» **WORK REQUIRED**:
Pictures are to be left out; otherwise, copy exactly the lines from the line containing "A collage of" through the end of the data.

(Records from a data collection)
──────────

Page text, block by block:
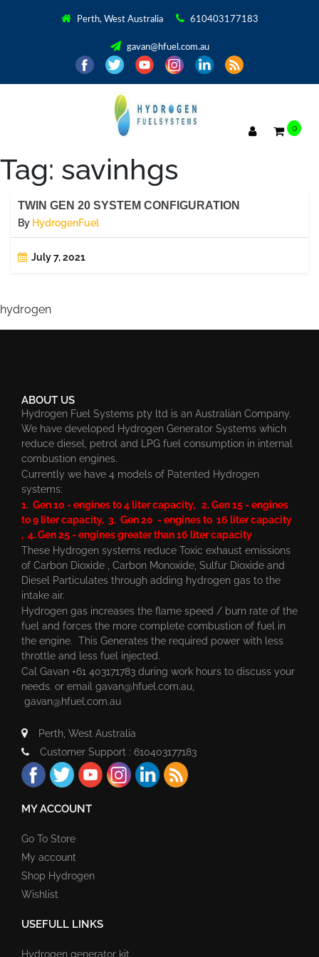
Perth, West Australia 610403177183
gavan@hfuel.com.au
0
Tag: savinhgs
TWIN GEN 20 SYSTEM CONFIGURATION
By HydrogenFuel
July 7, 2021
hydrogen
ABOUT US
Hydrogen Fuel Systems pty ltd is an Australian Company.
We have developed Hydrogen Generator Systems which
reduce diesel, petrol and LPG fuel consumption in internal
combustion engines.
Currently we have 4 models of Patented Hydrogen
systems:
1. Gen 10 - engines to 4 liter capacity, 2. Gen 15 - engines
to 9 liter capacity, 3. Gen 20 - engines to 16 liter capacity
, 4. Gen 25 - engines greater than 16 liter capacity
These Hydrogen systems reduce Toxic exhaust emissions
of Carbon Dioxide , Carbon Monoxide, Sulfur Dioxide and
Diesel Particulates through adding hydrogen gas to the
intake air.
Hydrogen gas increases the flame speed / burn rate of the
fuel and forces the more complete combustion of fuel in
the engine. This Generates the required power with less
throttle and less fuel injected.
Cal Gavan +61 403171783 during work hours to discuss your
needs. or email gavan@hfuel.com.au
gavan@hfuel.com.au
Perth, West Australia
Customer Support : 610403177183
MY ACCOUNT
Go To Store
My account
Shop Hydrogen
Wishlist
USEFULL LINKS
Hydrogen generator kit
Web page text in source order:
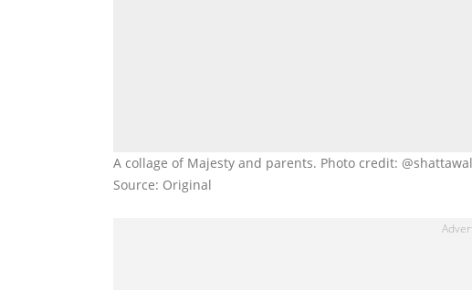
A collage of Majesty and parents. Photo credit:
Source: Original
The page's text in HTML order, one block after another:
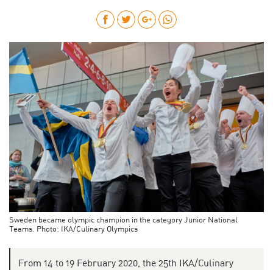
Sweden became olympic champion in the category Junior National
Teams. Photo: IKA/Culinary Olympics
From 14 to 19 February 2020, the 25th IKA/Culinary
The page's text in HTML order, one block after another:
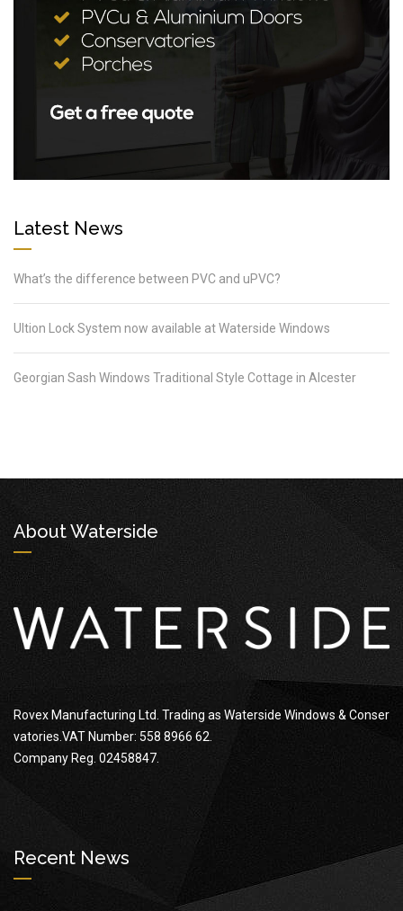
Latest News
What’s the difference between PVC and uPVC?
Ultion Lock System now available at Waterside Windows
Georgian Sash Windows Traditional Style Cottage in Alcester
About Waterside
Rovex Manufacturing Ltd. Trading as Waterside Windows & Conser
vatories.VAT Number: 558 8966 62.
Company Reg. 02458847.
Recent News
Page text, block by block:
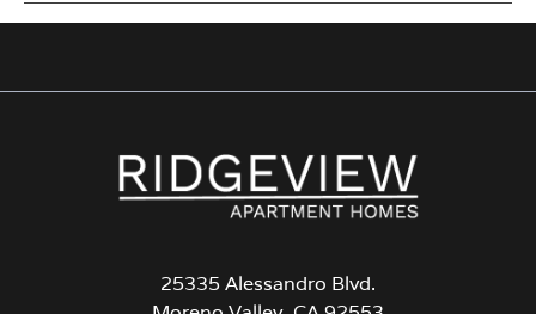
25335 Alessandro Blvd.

──────────

» **EXERCISE RESPONSE**:
A collage of Majesty and parents. Photo credit:
Source: Original
The page's text in HTML order, one block after another:
Sweden became olympic champion in the category Junior National
Teams. Photo: IKA/Culinary Olympics
From 14 to 19 February 2020, the 25th IKA/Culinary
The page's text in HTML order, one block after another:
Latest News
What’s the difference between PVC and uPVC?
Ultion Lock System now available at Waterside Windows
Georgian Sash Windows Traditional Style Cottage in Alcester
About Waterside
Rovex Manufacturing Ltd. Trading as Waterside Windows & Conser
vatories.VAT Number: 558 8966 62.
Company Reg. 02458847.
Recent News
Page text, block by block:
25335 Alessandro Blvd.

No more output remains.